Detrending, you compute the trend with a model like logistic regression and then you remove it
Differencing remove a lagged version of the time series to the time series
What is a SARIMA model and what do the letters stands for?
SARIMA is actually the combination of simpler models to make a complex model that can model time series exhibiting non-stationary properties and seasonality.
S seasonality
AR autoregressive model
I integration order :The parameter d represents the number of differences required to make the series stationary.
MA Moving Average model
What is an autoregression model?
This is basically a regression of the time series onto itself. Here, we assume that the current value depends on its previous values with some lag. It takes a parameter p which represents the maximum lag. To find it, we look at the partial autocorrelation plot and identify the lag after which most lags are not significant.
Are AR or MA models applicable to non-stationary series?
you should remember, AR or MA are not applicable on non-stationary series.

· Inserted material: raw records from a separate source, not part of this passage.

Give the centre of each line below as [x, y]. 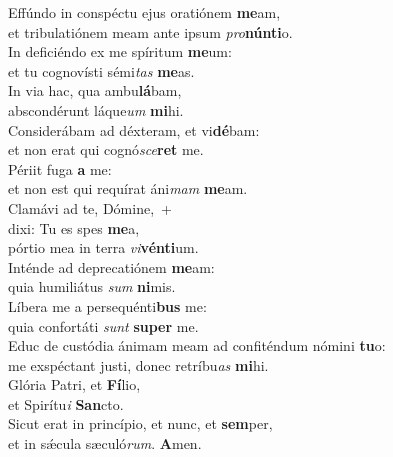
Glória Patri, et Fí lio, [74, 384]
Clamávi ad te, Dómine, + [90, 207]
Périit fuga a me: [60, 168]
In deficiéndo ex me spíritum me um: [120, 51]
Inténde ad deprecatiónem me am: [111, 266]
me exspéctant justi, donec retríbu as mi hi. [138, 364]
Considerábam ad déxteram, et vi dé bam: [134, 129]
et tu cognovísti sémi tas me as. [101, 70]
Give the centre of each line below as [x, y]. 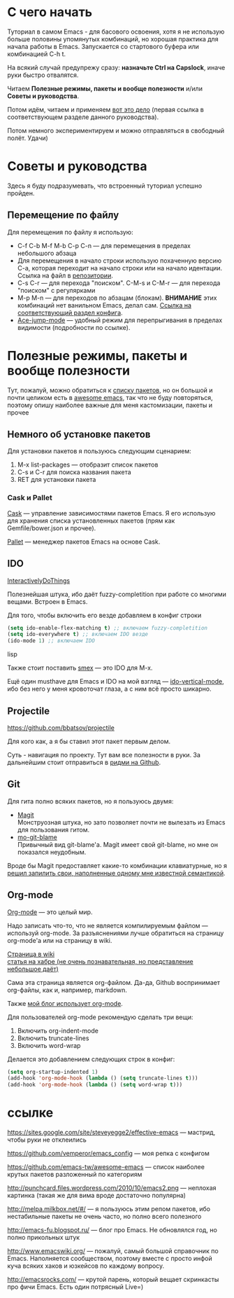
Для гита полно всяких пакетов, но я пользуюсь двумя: [90, 801]
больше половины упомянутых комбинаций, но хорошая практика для [113, 39]
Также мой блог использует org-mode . [65, 1003]
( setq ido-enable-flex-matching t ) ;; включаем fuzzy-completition [108, 628]
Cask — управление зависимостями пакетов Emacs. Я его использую [111, 513]
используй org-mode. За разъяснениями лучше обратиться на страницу [116, 933]
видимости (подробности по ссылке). [74, 327]
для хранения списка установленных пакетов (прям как [91, 520]
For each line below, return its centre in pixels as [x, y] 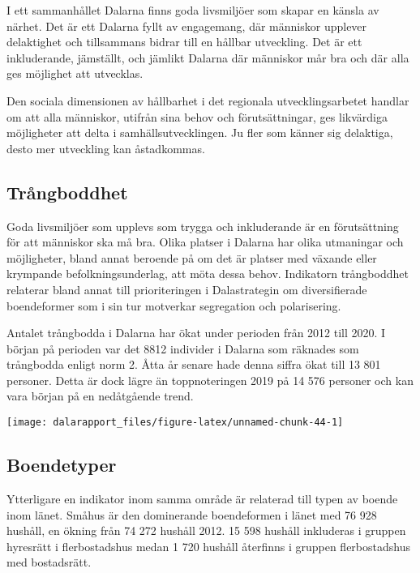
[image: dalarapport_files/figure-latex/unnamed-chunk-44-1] [175, 423]
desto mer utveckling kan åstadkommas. [106, 148]
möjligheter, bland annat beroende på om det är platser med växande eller [192, 257]
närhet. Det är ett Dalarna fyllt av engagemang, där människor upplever [187, 26]
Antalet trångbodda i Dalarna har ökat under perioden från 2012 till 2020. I [196, 333]
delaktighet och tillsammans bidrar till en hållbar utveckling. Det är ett [184, 42]
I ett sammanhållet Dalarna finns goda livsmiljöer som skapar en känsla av [193, 10]
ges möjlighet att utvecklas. [75, 73]
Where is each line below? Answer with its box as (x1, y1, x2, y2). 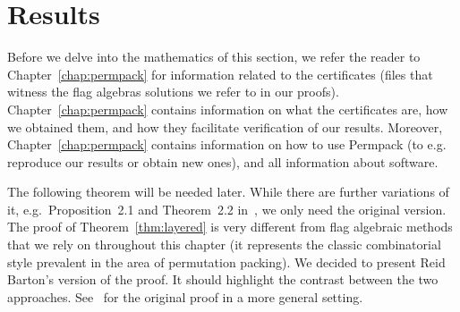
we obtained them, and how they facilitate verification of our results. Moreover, (7, 117, 443, 136)
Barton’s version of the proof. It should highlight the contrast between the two (7, 270, 439, 289)
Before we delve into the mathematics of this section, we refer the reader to (7, 47, 421, 66)
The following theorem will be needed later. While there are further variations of (7, 182, 449, 201)
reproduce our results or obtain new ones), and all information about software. (7, 152, 439, 171)
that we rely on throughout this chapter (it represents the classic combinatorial (7, 235, 441, 254)
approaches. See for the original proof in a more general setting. (7, 287, 363, 306)
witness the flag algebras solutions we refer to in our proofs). (7, 82, 339, 101)
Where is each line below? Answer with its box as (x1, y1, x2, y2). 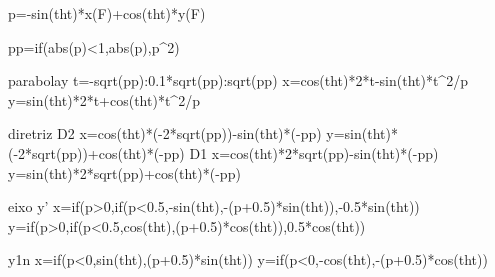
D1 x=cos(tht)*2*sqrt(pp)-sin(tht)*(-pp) (189, 142, 439, 163)
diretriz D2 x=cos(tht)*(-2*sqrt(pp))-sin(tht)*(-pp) (8, 123, 322, 144)
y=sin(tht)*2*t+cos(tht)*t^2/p (8, 89, 200, 110)
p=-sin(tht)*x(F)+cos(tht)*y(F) (8, 3, 206, 23)
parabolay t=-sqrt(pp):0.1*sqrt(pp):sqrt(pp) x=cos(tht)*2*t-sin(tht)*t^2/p (8, 70, 468, 91)
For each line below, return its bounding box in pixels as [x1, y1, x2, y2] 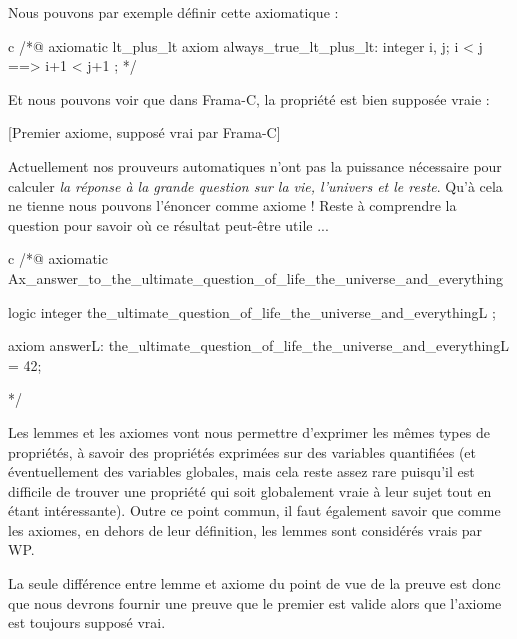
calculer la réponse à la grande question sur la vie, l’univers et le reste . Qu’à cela [8, 175, 503, 196]
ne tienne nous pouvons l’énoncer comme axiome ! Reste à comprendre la [8, 195, 457, 216]
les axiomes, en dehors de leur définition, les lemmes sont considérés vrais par [8, 519, 483, 540]
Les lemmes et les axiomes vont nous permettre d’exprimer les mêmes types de [8, 421, 490, 442]
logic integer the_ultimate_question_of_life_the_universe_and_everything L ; [8, 301, 496, 322]
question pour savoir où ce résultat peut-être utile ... [8, 214, 329, 235]
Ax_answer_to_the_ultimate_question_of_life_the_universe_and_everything [8, 267, 504, 288]
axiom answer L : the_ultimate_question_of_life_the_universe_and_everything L [8, 335, 509, 356]
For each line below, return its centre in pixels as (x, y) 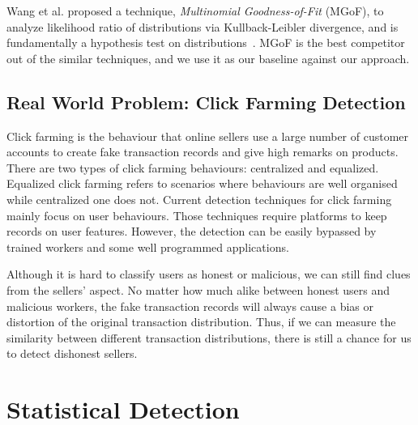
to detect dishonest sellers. (72, 353)
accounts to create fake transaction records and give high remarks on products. (203, 152)
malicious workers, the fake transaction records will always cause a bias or (190, 306)
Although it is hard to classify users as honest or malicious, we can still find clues (209, 274)
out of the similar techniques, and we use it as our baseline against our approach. (208, 58)
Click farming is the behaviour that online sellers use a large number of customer (208, 136)
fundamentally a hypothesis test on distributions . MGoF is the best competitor (206, 42)
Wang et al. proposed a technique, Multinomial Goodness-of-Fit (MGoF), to (195, 11)
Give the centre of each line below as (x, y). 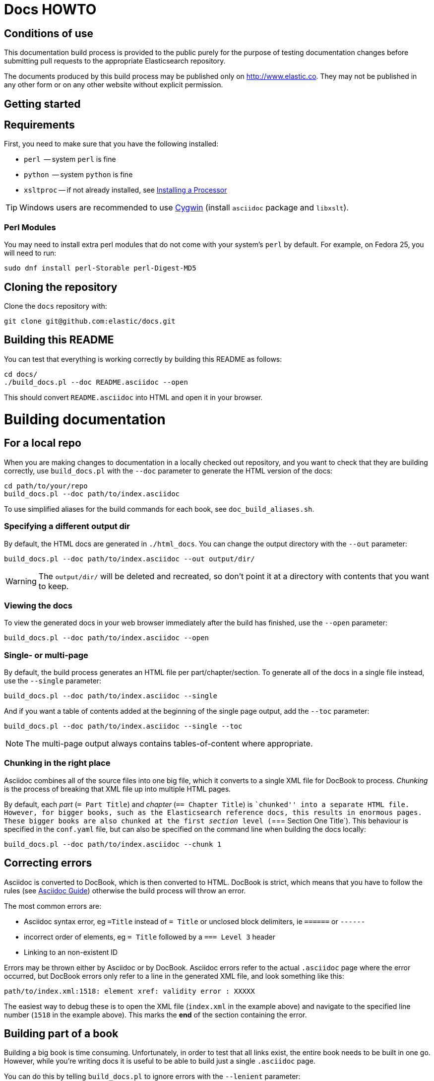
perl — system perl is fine (70, 159)
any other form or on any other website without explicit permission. (114, 85)
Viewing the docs (38, 605)
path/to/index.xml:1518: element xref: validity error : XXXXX (129, 991)
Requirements (39, 125)
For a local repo (43, 443)
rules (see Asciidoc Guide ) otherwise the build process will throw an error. (125, 890)
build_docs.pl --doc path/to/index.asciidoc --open (107, 638)
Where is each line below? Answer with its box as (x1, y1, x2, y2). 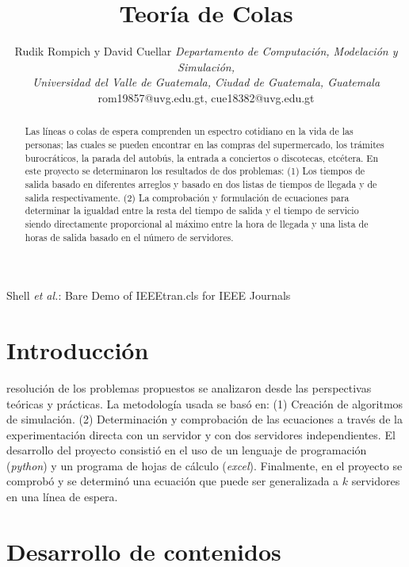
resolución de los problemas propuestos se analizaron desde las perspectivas (6, 379, 372, 396)
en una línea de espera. (6, 488, 118, 505)
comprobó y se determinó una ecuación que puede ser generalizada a (6, 473, 339, 489)
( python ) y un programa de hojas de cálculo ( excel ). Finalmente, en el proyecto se (6, 457, 403, 473)
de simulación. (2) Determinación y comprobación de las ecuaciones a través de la (6, 411, 403, 427)
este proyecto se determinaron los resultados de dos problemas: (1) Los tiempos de (25, 164, 365, 178)
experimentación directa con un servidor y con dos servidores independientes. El (6, 426, 396, 442)
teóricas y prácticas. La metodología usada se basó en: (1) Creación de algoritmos (6, 395, 403, 412)
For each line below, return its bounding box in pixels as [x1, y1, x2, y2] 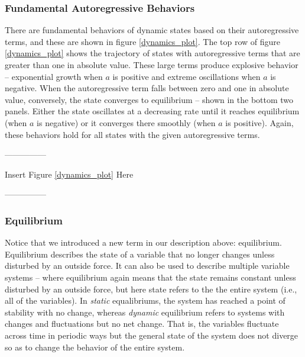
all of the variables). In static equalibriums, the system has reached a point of [5, 294, 285, 307]
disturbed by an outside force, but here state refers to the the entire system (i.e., [5, 282, 297, 295]
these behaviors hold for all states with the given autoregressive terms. [5, 128, 260, 140]
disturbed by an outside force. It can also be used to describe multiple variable [5, 259, 290, 272]
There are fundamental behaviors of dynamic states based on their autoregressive [5, 24, 299, 36]
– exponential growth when [5, 70, 103, 82]
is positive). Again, [225, 116, 294, 128]
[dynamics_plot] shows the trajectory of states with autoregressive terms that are [5, 47, 300, 59]
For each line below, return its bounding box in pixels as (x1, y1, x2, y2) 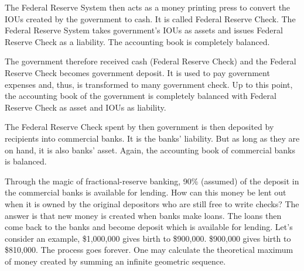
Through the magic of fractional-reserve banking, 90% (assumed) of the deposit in (5, 174, 299, 187)
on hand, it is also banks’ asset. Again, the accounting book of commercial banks (5, 143, 295, 156)
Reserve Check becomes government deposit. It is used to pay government (5, 66, 270, 78)
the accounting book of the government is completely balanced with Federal (5, 90, 276, 102)
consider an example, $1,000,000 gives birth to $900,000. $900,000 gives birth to (5, 232, 291, 244)
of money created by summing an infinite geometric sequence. (5, 255, 226, 267)
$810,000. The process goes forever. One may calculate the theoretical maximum (5, 243, 293, 256)
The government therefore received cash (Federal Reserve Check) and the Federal (5, 55, 296, 67)
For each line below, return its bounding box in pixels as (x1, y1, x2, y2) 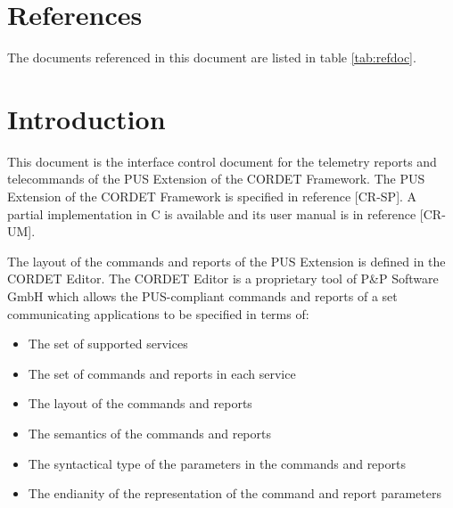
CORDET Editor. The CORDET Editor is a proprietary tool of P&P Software (7, 269, 439, 288)
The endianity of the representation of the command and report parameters (28, 484, 441, 503)
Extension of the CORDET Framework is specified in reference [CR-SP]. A (7, 187, 417, 206)
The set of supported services (28, 334, 188, 353)
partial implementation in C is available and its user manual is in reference (7, 204, 416, 223)
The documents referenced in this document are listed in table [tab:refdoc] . (7, 48, 416, 67)
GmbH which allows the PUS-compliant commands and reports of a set (7, 287, 398, 305)
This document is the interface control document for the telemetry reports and (7, 152, 437, 170)
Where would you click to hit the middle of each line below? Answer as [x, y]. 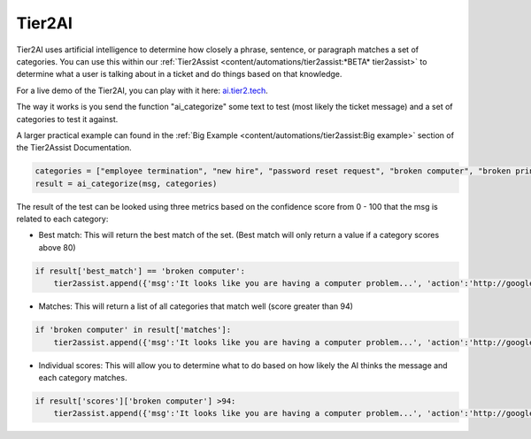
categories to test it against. [67, 119]
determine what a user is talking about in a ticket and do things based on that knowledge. [179, 74]
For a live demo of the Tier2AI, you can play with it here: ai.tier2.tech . [142, 90]
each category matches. [83, 377]
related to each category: [62, 219]
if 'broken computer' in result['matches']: [133, 330]
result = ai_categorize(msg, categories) [126, 183]
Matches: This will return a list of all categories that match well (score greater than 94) [196, 306]
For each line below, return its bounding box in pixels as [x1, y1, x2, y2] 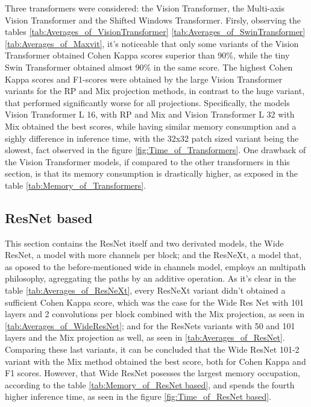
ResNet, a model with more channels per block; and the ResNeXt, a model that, [5, 248, 302, 261]
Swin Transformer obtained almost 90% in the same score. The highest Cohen [5, 60, 293, 73]
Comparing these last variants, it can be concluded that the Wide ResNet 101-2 [5, 343, 300, 356]
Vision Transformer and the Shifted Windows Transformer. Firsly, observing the [5, 13, 301, 26]
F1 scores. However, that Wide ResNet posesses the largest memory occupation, [5, 367, 300, 379]
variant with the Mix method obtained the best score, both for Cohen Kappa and [5, 355, 306, 367]
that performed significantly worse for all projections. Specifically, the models [5, 96, 290, 109]
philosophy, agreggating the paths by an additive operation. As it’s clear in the [5, 272, 297, 285]
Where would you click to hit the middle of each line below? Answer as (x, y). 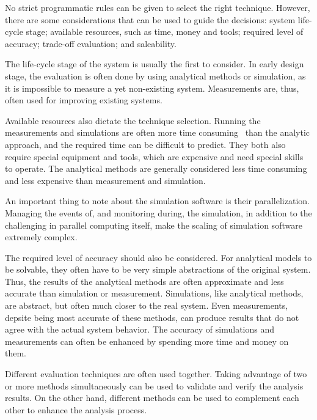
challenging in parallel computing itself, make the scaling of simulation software (154, 225)
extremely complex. (41, 237)
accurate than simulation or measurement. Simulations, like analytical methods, (154, 293)
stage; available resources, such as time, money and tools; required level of (165, 31)
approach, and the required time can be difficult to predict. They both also (145, 144)
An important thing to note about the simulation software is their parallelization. (157, 201)
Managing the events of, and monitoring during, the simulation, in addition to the (158, 212)
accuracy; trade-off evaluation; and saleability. (91, 43)
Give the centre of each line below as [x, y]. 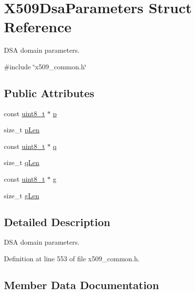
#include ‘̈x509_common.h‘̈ [45, 66]
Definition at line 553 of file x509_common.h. [72, 259]
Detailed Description [57, 221]
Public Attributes [49, 93]
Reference [38, 27]
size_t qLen [22, 162]
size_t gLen [22, 195]
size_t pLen [22, 130]
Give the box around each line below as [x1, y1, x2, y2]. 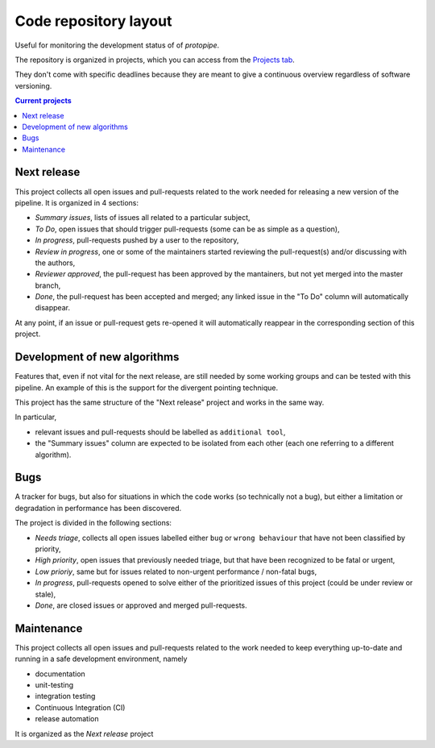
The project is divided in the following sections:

In case you get a non stationary series, you first need to stationarize the series (by taking difference / transformation) and then choose from the available time series models.
What is peculiar about sales forecasting?
- • We need to have historical data for a long time period to capture seasonality. However, often we do not have historical data for a target variable, for example in case when a new product is launched. At the same time we have sales time series for a similar product and we can expect that our new product will have a similar sales pattern
- • Sales data can have a lot of outliers and missing data. We must clean outliers and interpolate data before using a time series approach.
- • We need to take into account a lot of exogenous factors which have impact on sales.